Inability to retrieve data set when sorted on multivalued date field

We have a data set of 40M+ records in one of the indices in Elasticsearch v6.8.18. Data is added/updated/removed daily at a given time (no ad-hoc changes happen during the day).

In the application which uses ES we have a possibility to sort data set via multivalued date field (aka timestamp) which is defined like this:

{
    "properties": {
        "ourFancyDateField": {
            "type": "date",
            "format": "yyyy-MM-dd"
        }
    }
}

The sort part of the query we do in the application looks like the following:

{
    "sort": [
        {
            "parent.child.ourFancyDateField": {
                "order": "desc",
                "mode": "max"
            }
        },
        // here goes document id sort (tie breaker)
        // ...
    ]
}

All the data in the given field is valid. Multiple records could have the same date in this array.

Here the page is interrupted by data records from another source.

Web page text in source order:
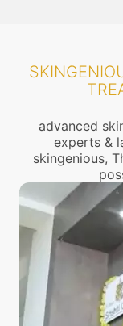
advanced
experts &
skingenious,
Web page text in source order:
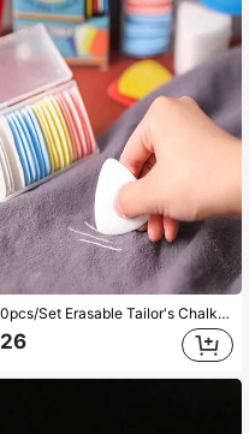
20pcs/Set Erasable Tailor's Chalk Marking Pens - Perfect For Sewing And Needlework, Random Colors
26
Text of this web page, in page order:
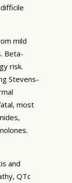
mild
Beta-
risk.
Stevens-
most
and
QTc
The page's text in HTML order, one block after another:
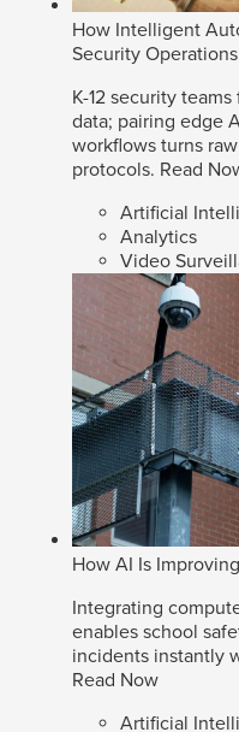
How Intelligent
Security Operations
K-12 security
data; pairing edge
workflows turns
protocols. Read
Artificial
Analytics
Video
How AI Is
Integrating
enables school
incidents instantly
Read Now
Artificial
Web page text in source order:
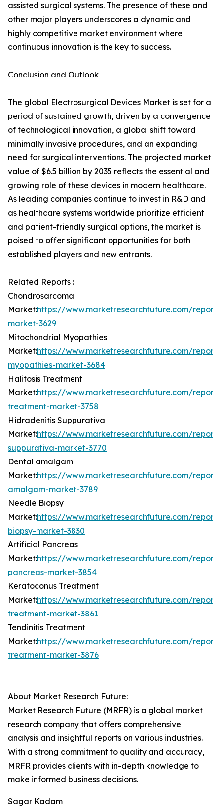
assisted surgical systems. The presence of these and
other major players underscores a dynamic and
highly competitive market environment where
continuous innovation is the key to success.
Conclusion and Outlook
The global Electrosurgical Devices Market is set for a
period of sustained growth, driven by a convergence
of technological innovation, a global shift toward
minimally invasive procedures, and an expanding
need for surgical interventions. The projected market
value of $6.5 billion by 2035 reflects the essential and
growing role of these devices in modern healthcare.
As leading companies continue to invest in R&D and
as healthcare systems worldwide prioritize efficient
and patient-friendly surgical options, the market is
poised to offer significant opportunities for both
established players and new entrants.
Related Reports :
Chondrosarcoma
Market:https://www.marketresearchfuture.com/
market-3629
Mitochondrial Myopathies
Market:https://www.marketresearchfuture.com/
myopathies-market-3684
Halitosis Treatment
Market:https://www.marketresearchfuture.com/
treatment-market-3758
Hidradenitis Suppurativa
Market:https://www.marketresearchfuture.com/
suppurativa-market-3770
Dental amalgam
Market:https://www.marketresearchfuture.com/
amalgam-market-3789
Needle Biopsy
Market:https://www.marketresearchfuture.com/
biopsy-market-3830
Artificial Pancreas
Market:https://www.marketresearchfuture.com/
pancreas-market-3854
Keratoconus Treatment
Market:https://www.marketresearchfuture.com/
treatment-market-3861
Tendinitis Treatment
Market:https://www.marketresearchfuture.com/
treatment-market-3876
About Market Research Future:
Market Research Future (MRFR) is a global market
research company that offers comprehensive
analysis and insightful reports on various industries.
With a strong commitment to quality and accuracy,
MRFR provides clients with in-depth knowledge to
make informed business decisions.
Sagar Kadam
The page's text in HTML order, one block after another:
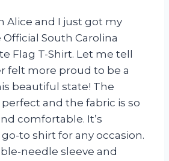
Alice and I just got my
South Carolina
Flag T-Shirt. Let me tell
felt more proud to be a
beautiful state! The
and the fabric is so
comfortable. It’s
to shirt for any occasion.
needle sleeve and
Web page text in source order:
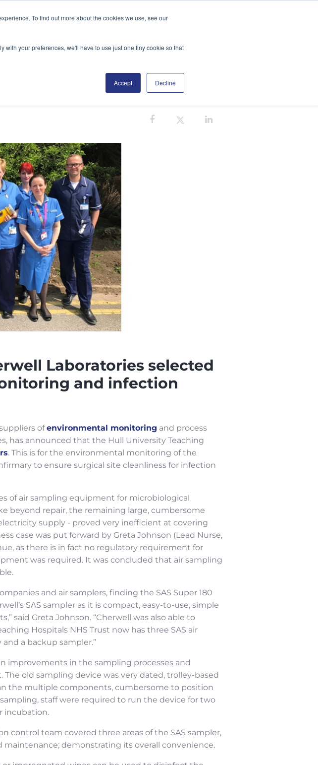
To find out more about the cookies we use, see our
with your preferences, we'll have to use just one tiny cookie so that
Accept Decline
SYSTEMS
Laboratories selected
and infection
ofenvironmental monitoring and process
has announced that the Hull University Teaching
. This is for the environmental monitoring of the
to ensure surgical site cleanliness for infection
of air sampling equipment for microbiological
beyond repair, the remaining large, cumbersome
supply - proved very inefficient at covering
case was put forward by Greta Johnson (Lead Nurse,
as there is in fact no regulatory requirement for
was required. It was concluded that air sampling
and air samplers, finding the SAS Super 180
SAS sampler as it is compact, easy-to-use, simple
said Greta Johnson. “Cherwell was also able to
Hospitals NHS Trust now has three SAS air
a backup sampler.”
improvements in the sampling processes and
old sampling device was very dated, trolley-based
the multiple components, cumbersome to position
staff were required to run the device for two
incubation.
control team covered three areas of the SAS sampler,
demonstrating its overall convenience.
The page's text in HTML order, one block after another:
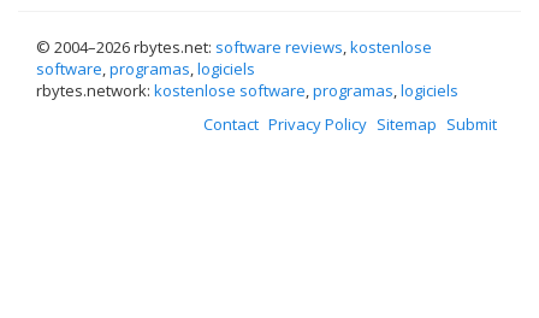
© 2004–2026 rbytes.net: software reviews,kostenlose
software,programas,logiciels
rbytes.network: kostenlose software,programas,logiciels
Contact Privacy Policy Sitemap Submit
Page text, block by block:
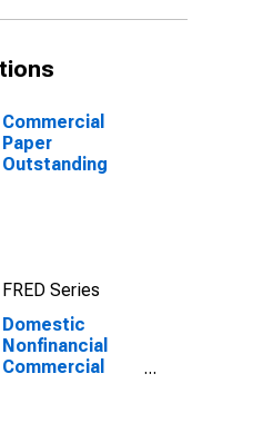
Commercial
Paper
Outstanding
FRED Series
Domestic
Nonfinancial
Commercial
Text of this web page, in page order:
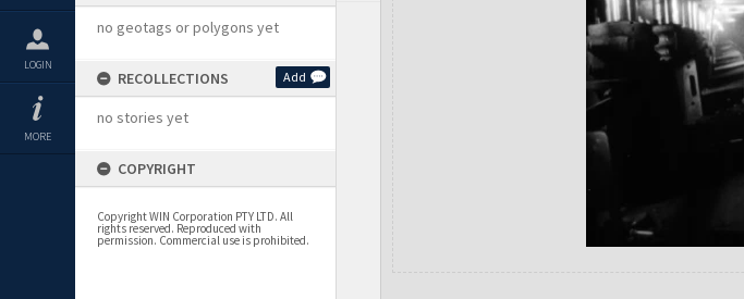
LOGIN
MORE
no geotags or polygons yet
RECOLLECTIONS Add
no stories yet
COPYRIGHT
Copyright WIN Corporation PTY LTD. All
rights reserved. Reproduced with
permission. Commercial use is prohibited.
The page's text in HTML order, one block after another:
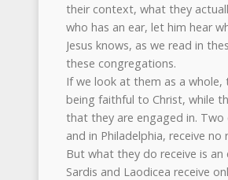
their context, what they
who has an ear, let him hear
Jesus knows, as we read in
these congregations.
If we look at them as a whole,
being faithful to Christ, while
that they are engaged in.
and in Philadelphia, receive no
But what they do receive is
Sardis and Laodicea receive
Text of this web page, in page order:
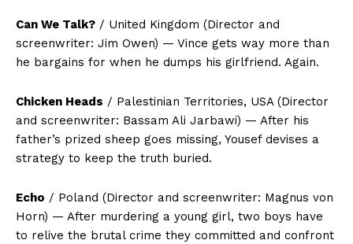
Can We Talk? / United Kingdom (Director and
screenwriter: Jim Owen) — Vince gets way more than
he bargains for when he dumps his girlfriend. Again.
Chicken Heads / Palestinian Territories, USA (Director
and screenwriter: Bassam Ali Jarbawi) — After his
father’s prized sheep goes missing, Yousef devises a
strategy to keep the truth buried.
Echo / Poland (Director and screenwriter: Magnus von
Horn) — After murdering a young girl, two boys have
to relive the brutal crime they committed and confront
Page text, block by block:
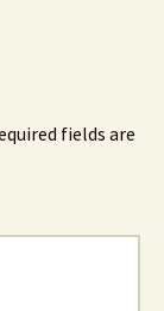
fields are
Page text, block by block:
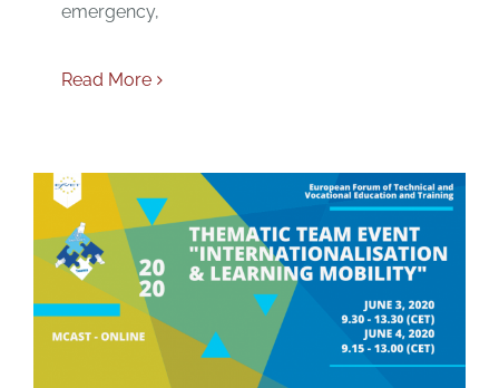
emergency,
Read More

Now comes the interesting part.

We try to paginate over the data set (let's say 100k records matched), and we use "search after" approach. After paginating around 70-80k records, we start getting empty hits.
We can even write a query to limit date to only one value and the issue is still reproducible.

Same issue happens with regular scroll approach.

For some other queries, we can fetch data fully. Also, if we sort on any other field, we get everything back.

Even more interesting that after reindexing with completely the same mapping issue goes away for one set of queries but arises for others.
Also, the issue is not dependent on number of replicas, as on our dev environment we have set it to zero.

Moreover, I tried to reproduce this issue when taking a subset of affected data and reindexing it to the smaller index, but then it is not reproducible any more.

I suppose it can be somehow related to the fact ES transforms dates internally to timestamps and maybe struggling to sort by it with "max" mode.

Could you suggest me anything?

This topic was automatically closed 28 days after the last reply. New replies are no longer allowed.